*Task*
Using the records below, transcribe exactly only the lines from the one with "6. TRANSPOSE_BFS [15, 1866, 96, 1877]" through the end, both included, and drop every picture.

*Records supplied*
---*---

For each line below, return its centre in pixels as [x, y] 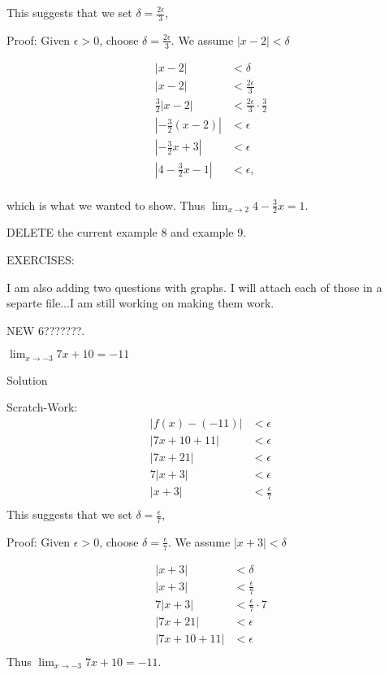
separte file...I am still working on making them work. [140, 303]
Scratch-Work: [42, 407]
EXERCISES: [41, 259]
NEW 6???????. [46, 330]
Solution [27, 379]
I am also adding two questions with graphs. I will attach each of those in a [194, 287]
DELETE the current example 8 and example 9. [127, 232]
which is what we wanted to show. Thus [106, 205]
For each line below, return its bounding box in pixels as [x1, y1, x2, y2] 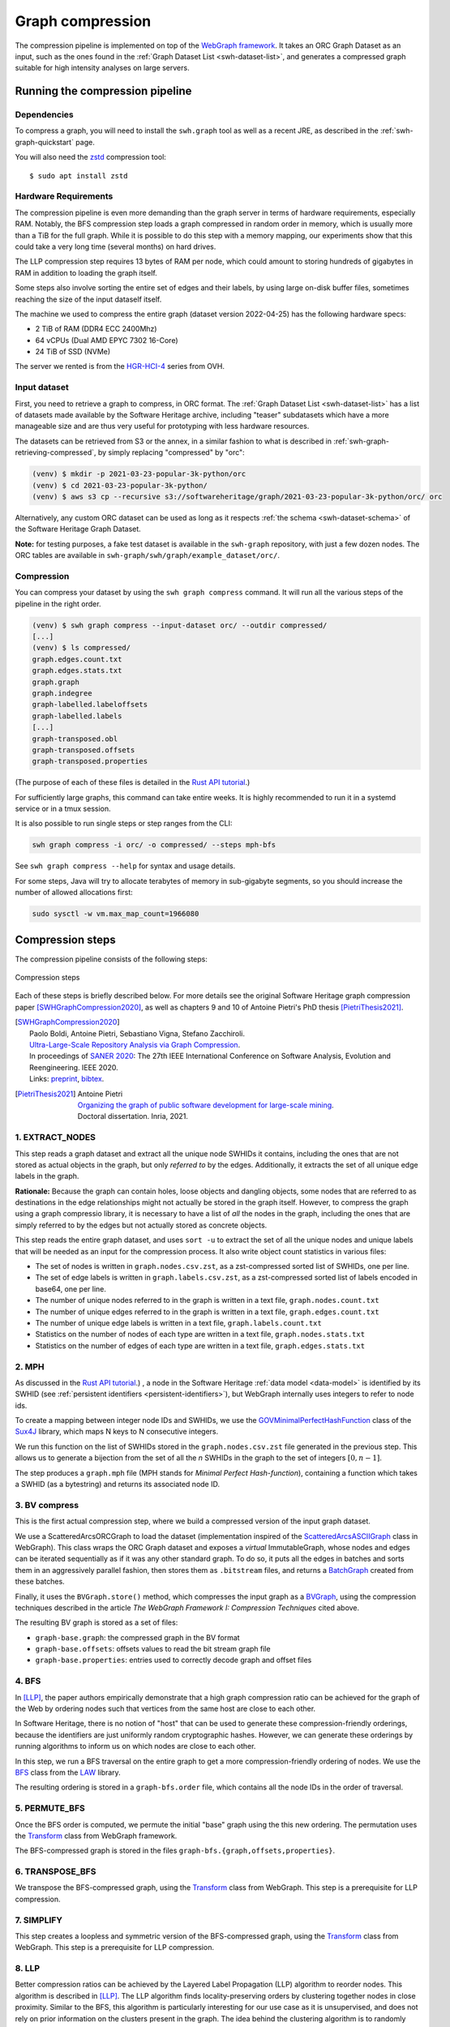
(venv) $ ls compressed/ [32, 643, 131, 653]
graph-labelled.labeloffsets [32, 700, 148, 709]
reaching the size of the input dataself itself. [15, 294, 162, 304]
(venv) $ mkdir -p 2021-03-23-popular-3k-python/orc [32, 469, 246, 478]
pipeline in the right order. [15, 598, 101, 608]
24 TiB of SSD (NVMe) [35, 347, 111, 357]
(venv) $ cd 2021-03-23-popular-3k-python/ [32, 481, 208, 490]
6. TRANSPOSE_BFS [15, 1866, 96, 1877]
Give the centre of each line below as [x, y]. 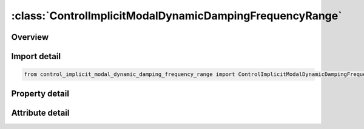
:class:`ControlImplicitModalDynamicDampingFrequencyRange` [177, 16]
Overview [30, 37]
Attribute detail [40, 112]
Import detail [36, 56]
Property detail [40, 93]
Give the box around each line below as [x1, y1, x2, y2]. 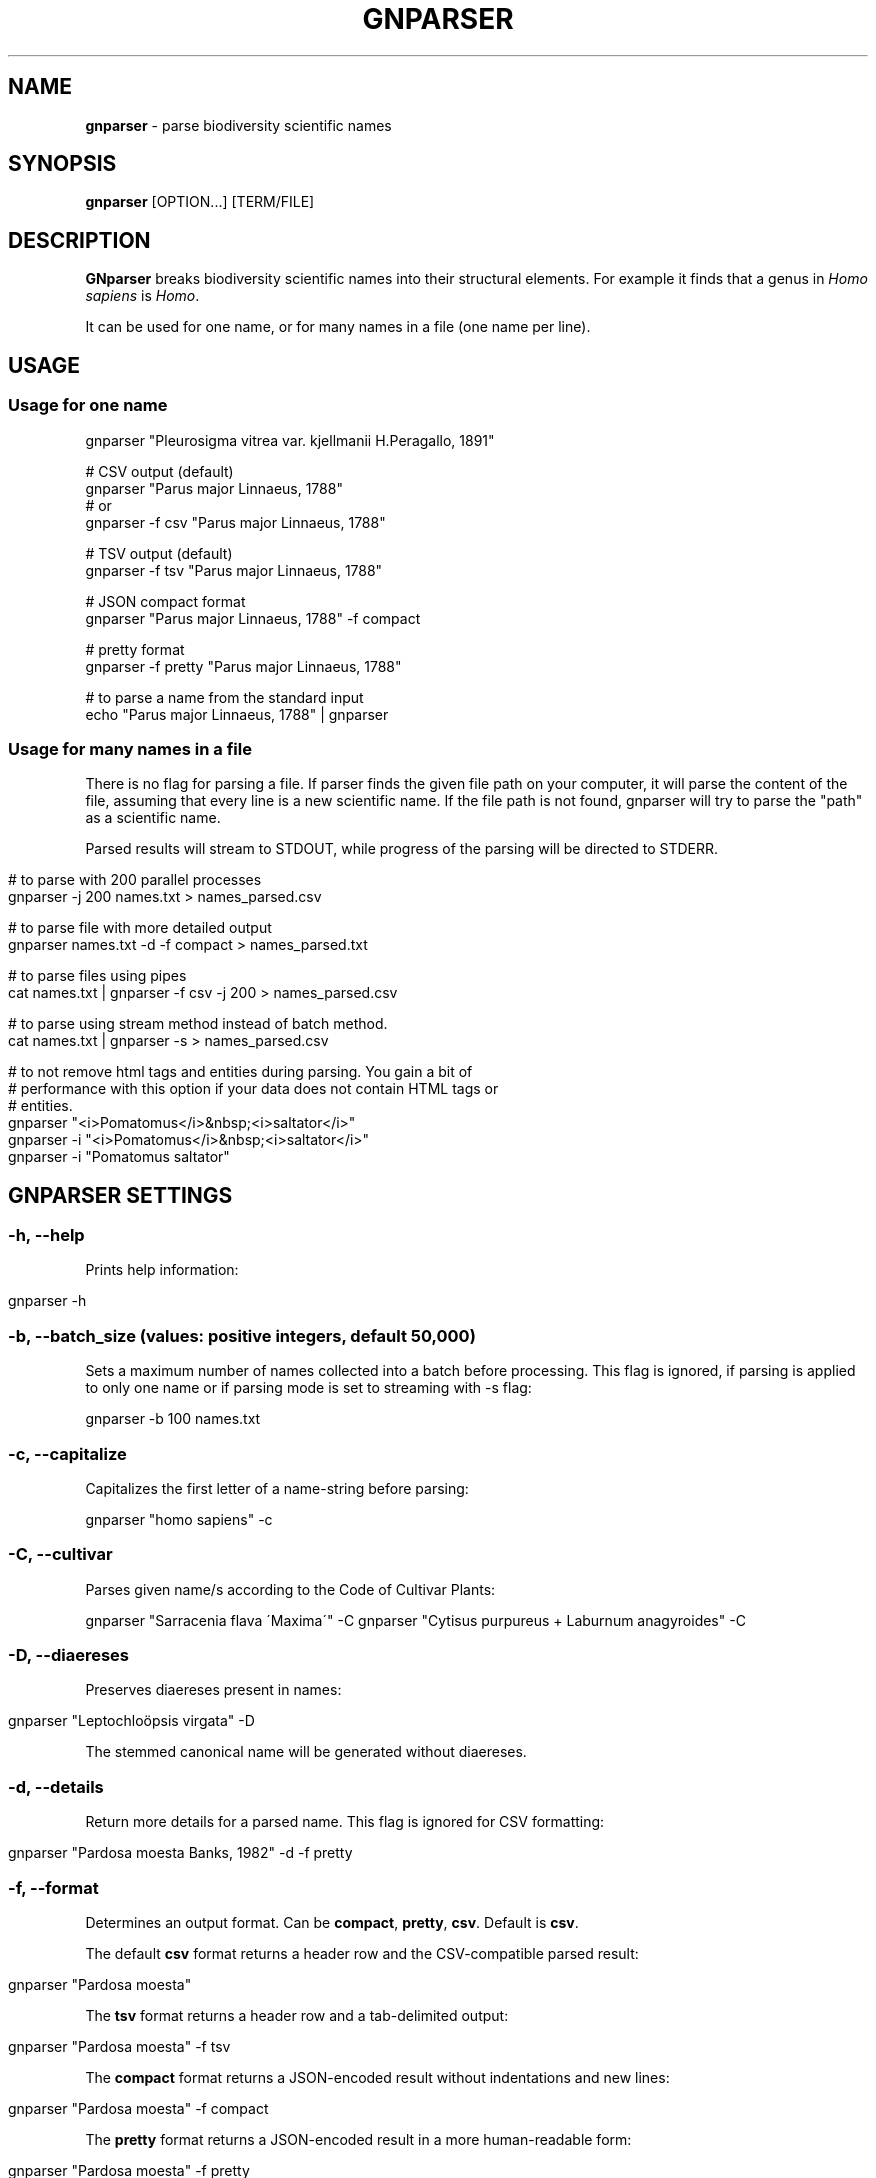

---*---

*Written reply*
6. TRANSPOSE_BFS [15, 1866, 96, 1877]
Give the centre of each line below as [x, y]. 
:class:`ControlImplicitModalDynamicDampingFrequencyRange` [177, 16]
Overview [30, 37]
Attribute detail [40, 112]
Import detail [36, 56]
Property detail [40, 93]
Give the box around each line below as [x1, y1, x2, y2]. 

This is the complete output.